## GIVEN INFORMATION
'''

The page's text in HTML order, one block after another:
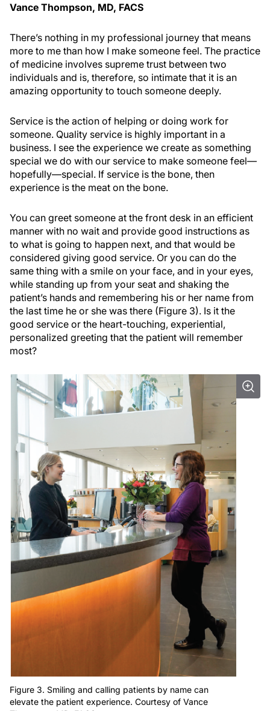
Vance Thompson, MD, FACS
There’s nothing in my professional journey that means
more to me than how I make someone feel. The practice
of medicine involves supreme trust between two
individuals and is, therefore, so intimate that it is an
amazing opportunity to touch someone deeply.
Service is the action of helping or doing work for
someone. Quality service is highly important in a
business. I see the experience we create as something
special we do with our service to make someone feel—
hopefully—special. If service is the bone, then
experience is the meat on the bone.
You can greet someone at the front desk in an efficient
manner with no wait and provide good instructions as
to what is going to happen next, and that would be
considered giving good service. Or you can do the
same thing with a smile on your face, and in your eyes,
while standing up from your seat and shaking the
patient’s hands and remembering his or her name from
the last time he or she was there (Figure 3). Is it the
good service or the heart-touching, experiential,
personalized greeting that the patient will remember
most?
Figure 3. Smiling and calling patients by name can
elevate the patient experience. Courtesy of Vance
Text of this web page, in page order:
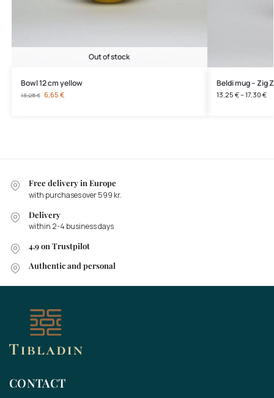
Out of stock
Bowl 12 cm yellow
13,25€ 6,65 €
Beldi mug – Zig
13,25 €–17,30 €
Free delivery in Europe
with purchases over 599 kr.
Delivery
within 2-4 business days
4.9 on Trustpilot
Authentic and personal
CONTACT
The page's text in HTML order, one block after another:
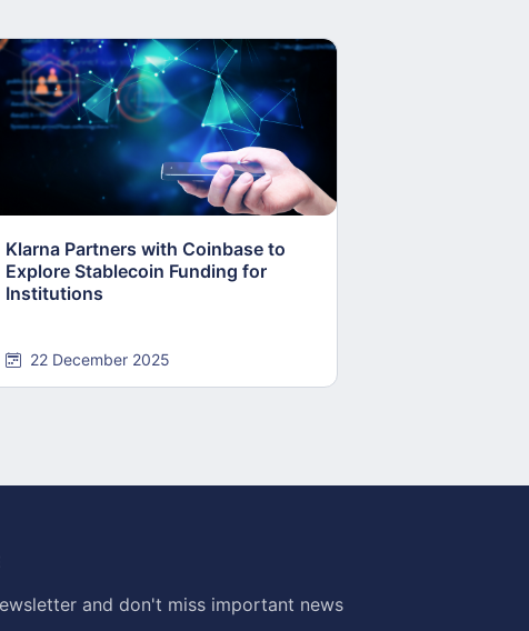
Klarna Partners with Coinbase to
Explore Stablecoin Funding for
Institutions
22 December 2025
and don't miss important news
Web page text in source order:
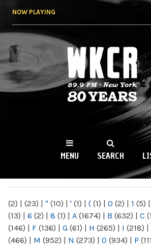
NOW PLAYING
WKCR 89.9FM
NY
MENU SEARCH
(2) | (23) | " (10) | ' (1) | ( (1) | 0 (2) | 1 (5) |
(13) | 6 (2) | 8 (1) | A (1674) | B (632) | C
(146) | F (136) | G (61) | H (265) | I (218) |
(466) | M (952) | N (273) | O (934) | P
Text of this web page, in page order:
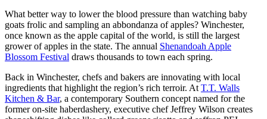
What better way to lower the blood pressure than watching baby
goats frolic and sampling an abbondanza of apples? Winchester,
once known as the apple capital of the world, is still the largest
grower of apples in the state. The annual Shenandoah Apple
Blossom Festival draws thousands to town each spring.
Back in Winchester, chefs and bakers are innovating with local
ingredients that highlight the region’s rich terroir. At T.T. Walls
Kitchen & Bar, a contemporary Southern concept named for the
former on-site haberdashery, executive chef Jeffrey Wilson creates
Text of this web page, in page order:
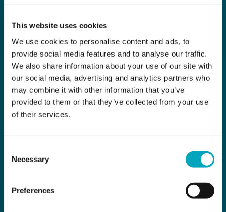
This website uses cookies
We use cookies to personalise content and ads, to
provide social media features and to analyse our traffic.
We also share information about your use of our site with
our social media, advertising and analytics partners who
may combine it with other information that you’ve
provided to them or that they’ve collected from your use
of their services.
Selection
Necessary
Preferences
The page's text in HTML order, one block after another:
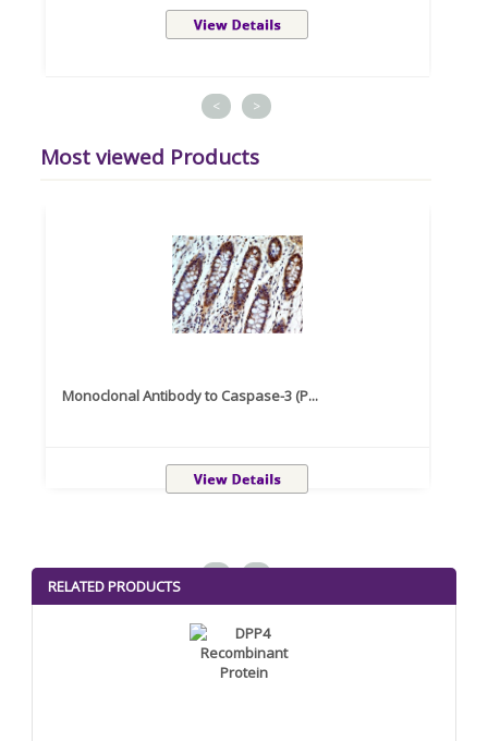
< >
Most viewed Products
Monoclonal Antibody to Caspase-3 (P...
RELATED PRODUCTS
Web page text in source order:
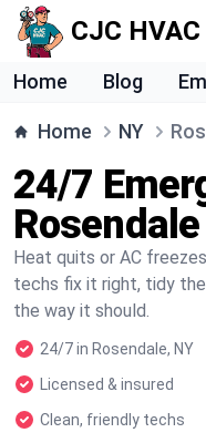
CJC HVAC
Home Blog
Home NY
24/7
Rosendale
Heat quits or AC
techs fix it right, tidy the
the way it should.
24/7 in Rosendale, NY
Licensed & insured
Clean, friendly techs
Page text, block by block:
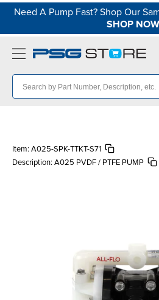
Need A Pump Fast? Shop Our
SHOP NOW
Item: A025-SPK-TTKT-S71
Description: A025 PVDF / PTFE PUMP
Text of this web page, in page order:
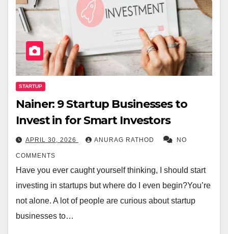
STARTUP
Nainer: 9 Startup Businesses to
Invest in for Smart Investors
APRIL 30, 2026 ANURAG RATHOD NO
COMMENTS
Have you ever caught yourself thinking, I should start
investing in startups but where do I even begin?You’re
not alone. A lot of people are curious about startup
businesses to…
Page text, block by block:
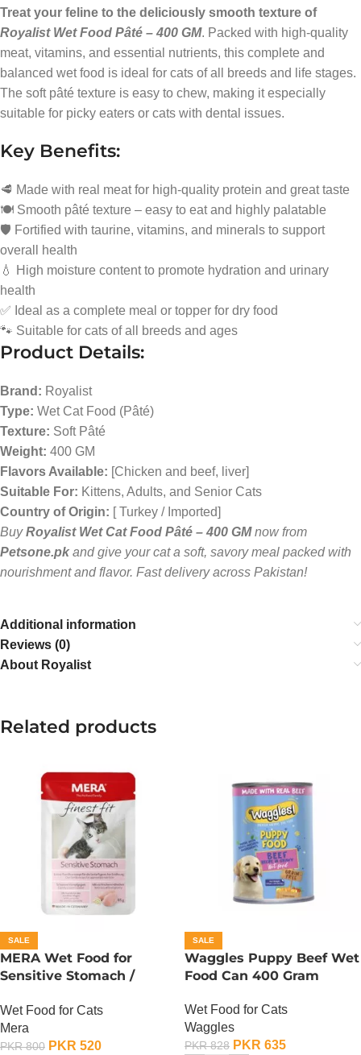
Treat your feline to the deliciously smooth texture of
Royalist Wet Food Pâté – 400 GM. Packed with high-quality
meat, vitamins, and essential nutrients, this complete and
balanced wet food is ideal for cats of all breeds and life stages.
The soft pâté texture is easy to chew, making it especially
suitable for picky eaters or cats with dental issues.
Key Benefits:
🥩 Made with real meat for high-quality protein and great taste
🍽️ Smooth pâté texture – easy to eat and highly palatable
🛡️ Fortified with taurine, vitamins, and minerals to support
overall health
💧 High moisture content to promote hydration and urinary
health
✅ Ideal as a complete meal or topper for dry food
🐾 Suitable for cats of all breeds and ages
Product Details:
Brand: Royalist
Type: Wet Cat Food (Pâté)
Texture: Soft Pâté
Weight: 400 GM
Flavors Available: [Chicken and beef, liver]
Suitable For: Kittens, Adults, and Senior Cats
Country of Origin: [ Turkey / Imported]
BuyRoyalist Wet Cat Food Pâté – 400 GMnow from
Petsone.pk and give your cat a soft, savory meal packed with
nourishment and flavor. Fast delivery across Pakistan!
Additional information
Reviews (0)
About Royalist
Related products
SALE
MERA Wet Food for
Sensitive Stomach /
Stomach / 85 Gram
Wet Food for Cats
Mera
PKR800 PKR 520
SALE
Waggles Puppy Beef Wet
Food Can 400 Gram
Wet Food for Cats
Waggles
PKR828 PKR 635
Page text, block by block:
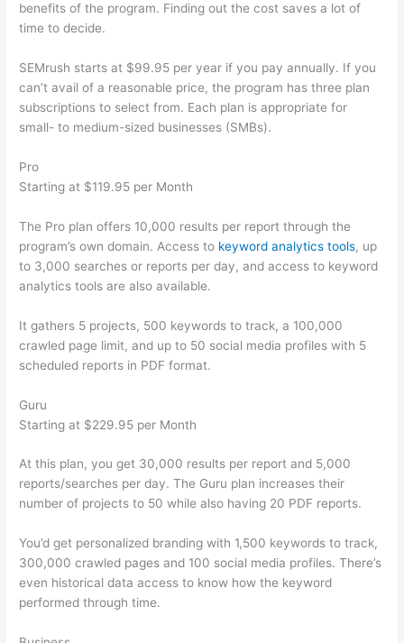
benefits of the program. Finding out the cost saves a lot of
time to decide.
SEMrush starts at $99.95 per year if you pay annually. If you
can’t avail of a reasonable price, the program has three plan
subscriptions to select from. Each plan is appropriate for
small- to medium-sized businesses (SMBs).
Pro
Starting at $119.95 per Month
The Pro plan offers 10,000 results per report through the
program’s own domain. Access to keyword analytics tools, up
to 3,000 searches or reports per day, and access to keyword
analytics tools are also available.
It gathers 5 projects, 500 keywords to track, a 100,000
crawled page limit, and up to 50 social media profiles with 5
scheduled reports in PDF format.
Guru
Starting at $229.95 per Month
At this plan, you get 30,000 results per report and 5,000
reports/searches per day. The Guru plan increases their
number of projects to 50 while also having 20 PDF reports.
You’d get personalized branding with 1,500 keywords to track,
300,000 crawled pages and 100 social media profiles. There’s
even historical data access to know how the keyword
performed through time.
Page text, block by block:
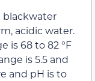
blackwater
acidic water.
is 68 to 82 °F
is 5.5 and
and pH is to
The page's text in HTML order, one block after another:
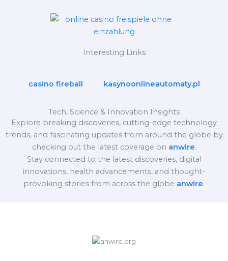
Interesting Links
casino fireball kasynoonlineautomaty.pl
Tech, Science & Innovation Insights
Explore breaking discoveries, cutting-edge technology
trends, and fascinating updates from around the globe by
checking out the latest coverage on anwire.
Stay connected to the latest discoveries, digital
innovations, health advancements, and thought-
provoking stories from across the globe anwire.
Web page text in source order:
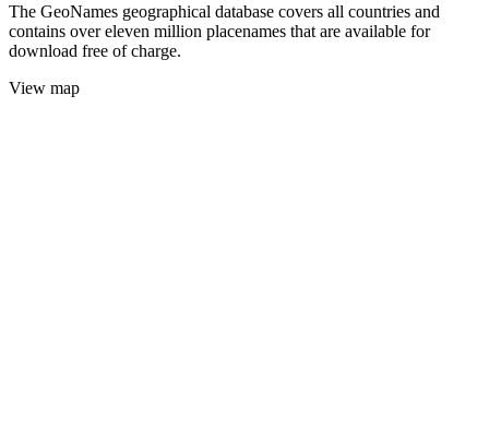
The GeoNames geographical database covers all countries and
contains over eleven million placenames that are available for
download free of charge.
View map
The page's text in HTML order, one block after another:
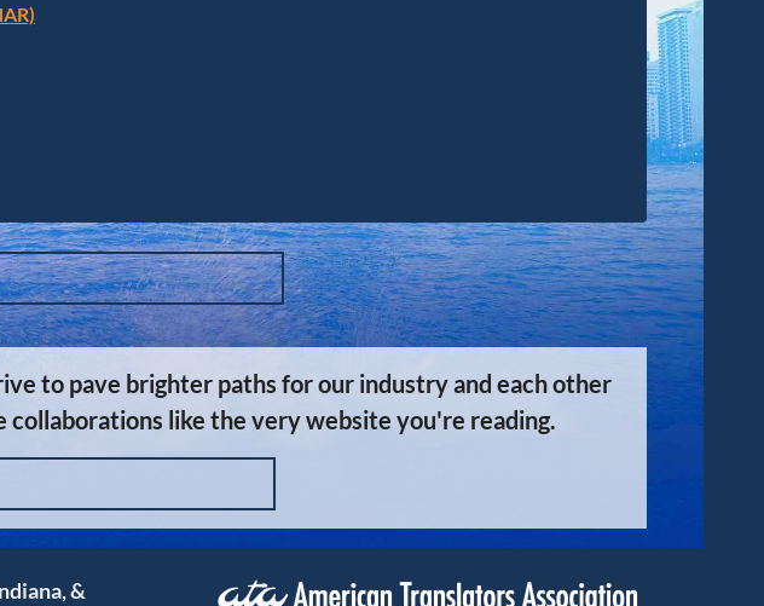
to pave brighter paths for our industry and each other
like the very website you're reading.
&
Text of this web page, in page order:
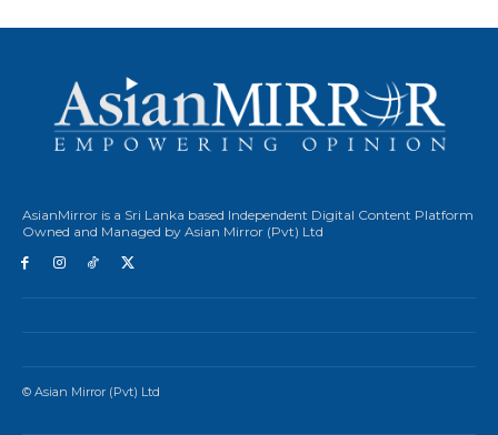
AsianMirror is a Sri Lanka based Independent Digital Content Platform
Owned and Managed by Asian Mirror (Pvt) Ltd
© Asian Mirror (Pvt) Ltd
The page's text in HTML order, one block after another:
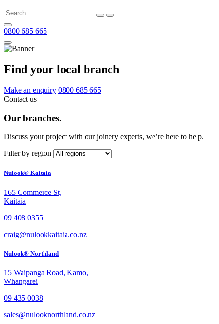
0800 685 665
Find your local branch
Make an enquiry 0800 685 665
Contact us
Our branches.
Discuss your project with our joinery experts, we’re here to help.
Filter by region
Nulook® Kaitaia
165 Commerce St,
Kaitaia
09 408 0355
craig@nulookkaitaia.co.nz
Nulook® Northland
15 Waipanga Road, Kamo,
Whangarei
09 435 0038
sales@nulooknorthland.co.nz
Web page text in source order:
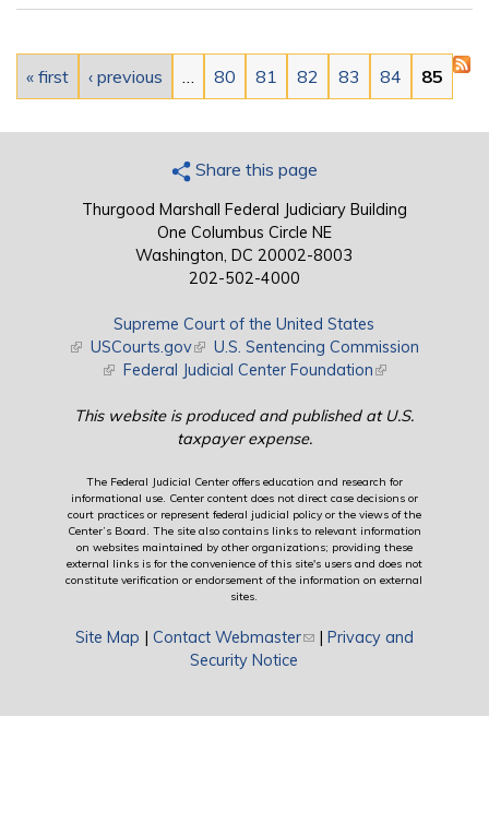
Pages
« first ‹ previous … 80 81 82 83 84 85
Share this page
Thurgood Marshall Federal Judiciary Building
One Columbus Circle NE
Washington, DC 20002-8003
202-502-4000
Supreme Court of the United States
(link is external)
USCourts.gov(link is external)
U.S. Sentencing Commission
(link is external)
Federal Judicial Center Foundation(link is external)
This website is produced and published at U.S.
taxpayer expense.
The Federal Judicial Center offers education and research for
informational use. Center content does not direct case decisions or
court practices or represent federal judicial policy or the views of the
Center’s Board. The site also contains links to relevant information
on websites maintained by other organizations; providing these
external links is for the convenience of this site's users and does not
constitute verification or endorsement of the information on external
sites.
Site Map Contact Webmaster(link sends e-mail)
|
Privacy and
Security Notice
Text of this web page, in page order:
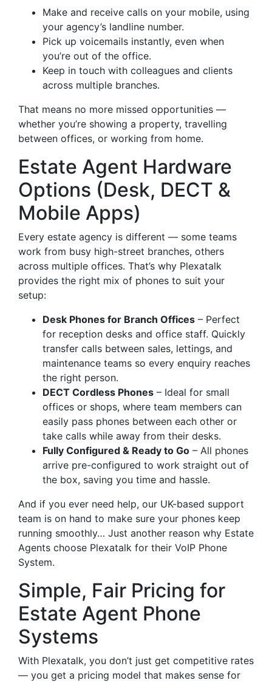
Make and receive calls on your mobile, using
your agency’s landline number.
Pick up voicemails instantly, even when
you’re out of the office.
Keep in touch with colleagues and clients
across multiple branches.
That means no more missed opportunities —
whether you’re showing a property, travelling
between offices, or working from home.
Estate Agent Hardware
Options (Desk, DECT &
Mobile Apps)
Every estate agency is different — some teams
work from busy high-street branches, others
across multiple offices. That’s why Plexatalk
provides the right mix of phones to suit your
setup:
Desk Phones for Branch Offices – Perfect
for reception desks and office staff. Quickly
transfer calls between sales, lettings, and
maintenance teams so every enquiry reaches
the right person.
DECT Cordless Phones – Ideal for small
offices or shops, where team members can
easily pass phones between each other or
take calls while away from their desks.
Fully Configured & Ready to Go – All phones
arrive pre-configured to work straight out of
the box, saving you time and hassle.
And if you ever need help, our UK-based support
team is on hand to make sure your phones keep
running smoothly… Just another reason why Estate
Agents choose Plexatalk for their VoIP Phone
System.
Simple, Fair Pricing for
Estate Agent Phone
Systems
With Plexatalk, you don’t just get competitive rates
— you get a pricing model that makes sense for
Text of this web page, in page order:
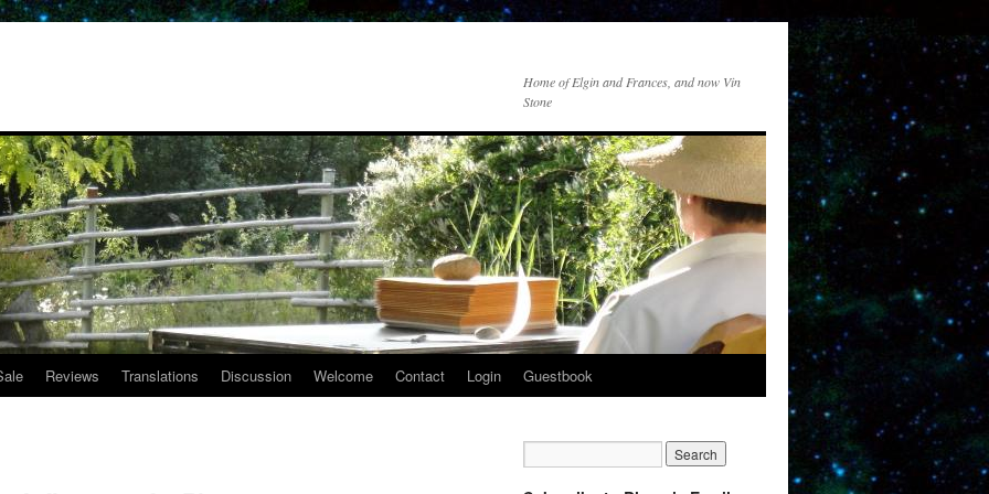
Home of Elgin and Frances, and now Vin
Stone
Reviews Translations Discussion Welcome Contact Login Guestbook

'''

## EXERCISE
Copy only what lies between the line with "PKR828 PKR 635" and the line with "The Pro plan", those two lines included, exactly as given above; pictures stay out.

## OUTPUT OF THE TASK
PKR828 PKR 635
Page text, block by block:
benefits of the program. Finding out the cost saves a lot of
time to decide.
SEMrush starts at $99.95 per year if you pay annually. If you
can’t avail of a reasonable price, the program has three plan
subscriptions to select from. Each plan is appropriate for
small- to medium-sized businesses (SMBs).
Pro
Starting at $119.95 per Month
The Pro plan offers 10,000 results per report through the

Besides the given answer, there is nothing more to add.